Ensure that the people who can answer critical project questions are on your core team — from those doing the work to the ones who know the direction executive management wants. In addition, make sure your team members consist of the people who are making the final decisions on objectives and budgets and will be approving the project at key milestones.
#2. Have a clear idea of what the project should accomplish.
The most common mistake is that the project members are not driving toward the same goal. Develop a document, such as a creative brief, that captures the key points of the project. This will provide a foundation to enable the team to work successfully together and act as a valuable reference throughout the process.
#3. Obtain buy-in from executive management.
Once the final draft of your creative brief is complete, present it to the executive management for their blessing.

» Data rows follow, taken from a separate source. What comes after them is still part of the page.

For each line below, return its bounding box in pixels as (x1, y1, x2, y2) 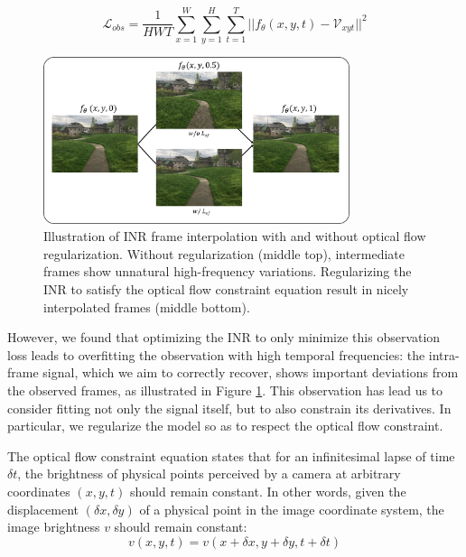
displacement (7, 499, 79, 518)
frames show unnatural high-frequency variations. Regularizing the (43, 262, 412, 281)
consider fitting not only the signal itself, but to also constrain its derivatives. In (7, 398, 452, 417)
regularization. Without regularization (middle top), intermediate (43, 244, 405, 263)
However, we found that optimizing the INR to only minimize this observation (7, 328, 441, 347)
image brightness (7, 517, 100, 536)
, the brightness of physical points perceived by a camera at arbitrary (17, 464, 401, 483)
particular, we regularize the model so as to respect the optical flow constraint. (7, 416, 443, 435)
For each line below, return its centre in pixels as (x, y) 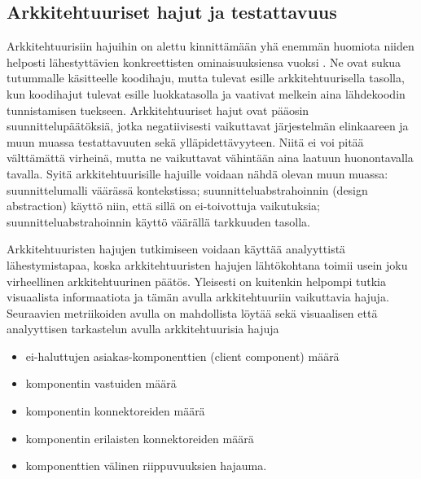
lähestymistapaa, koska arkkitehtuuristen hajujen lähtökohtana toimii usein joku (207, 264)
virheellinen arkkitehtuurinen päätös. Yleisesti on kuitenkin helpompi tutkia (196, 281)
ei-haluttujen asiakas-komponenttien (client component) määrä (182, 356)
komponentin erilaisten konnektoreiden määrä (140, 438)
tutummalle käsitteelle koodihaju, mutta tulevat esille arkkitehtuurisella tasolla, (206, 78)
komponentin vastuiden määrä (101, 383)
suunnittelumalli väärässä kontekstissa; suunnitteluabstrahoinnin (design (187, 189)
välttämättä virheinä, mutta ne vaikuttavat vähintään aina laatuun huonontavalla (210, 158)

After their approval is received, you'll have their commitment to the project, lessening the chance the project parameters will change further down the road.
#4. Know your budget.
As part of the management approval process, the project budget should also be finalized. It is best to keep strict accountings of the project costs so there are no surprises at the end of the project — such as running out of money before it's finished.
#5. Create your schedule.
Not having a schedule is like driving and not knowing what roads you need to take to reach your destination. Create a schedule that contains the project's key milestones and owners and due dates for each. That way the project won't miss deadlines.
#6. Set reasonable expectations.
This is easier said than done, but it is important that all team members and executive management understand what can and cannot be accomplished within the timeframe and budget. Pushing the envelope is fine; push too far, and quality — along with deadlines — will slip, and the project will suffer.
#7. Line up your reviewers.
Identify those who will review the project and obtain their commitment to quick review turnarounds. Give them a few days' notice before they need to review something, so they can arrange their schedule accordingly.
#8. Lead weekly team meetings.
Hold brief weekly meetings to discuss obstacles and brainstorm solutions, provide progress reports, and identify action items. Meeting notes should be distributed soon after to the wider team, including executive management.
#9. Check in frequently with your team.
Being aware of the status of the project elements on a daily basis will help you to react quickly to any problems and to resolve them before the project deadline is endangered.
#10. Understand that things will go wrong.
No matter how carefully you plan, it is guaranteed that at least one thing will go wrong. By staying calm and having a strong project team with whom to brainstorm options, you will still be able to keep the project on track.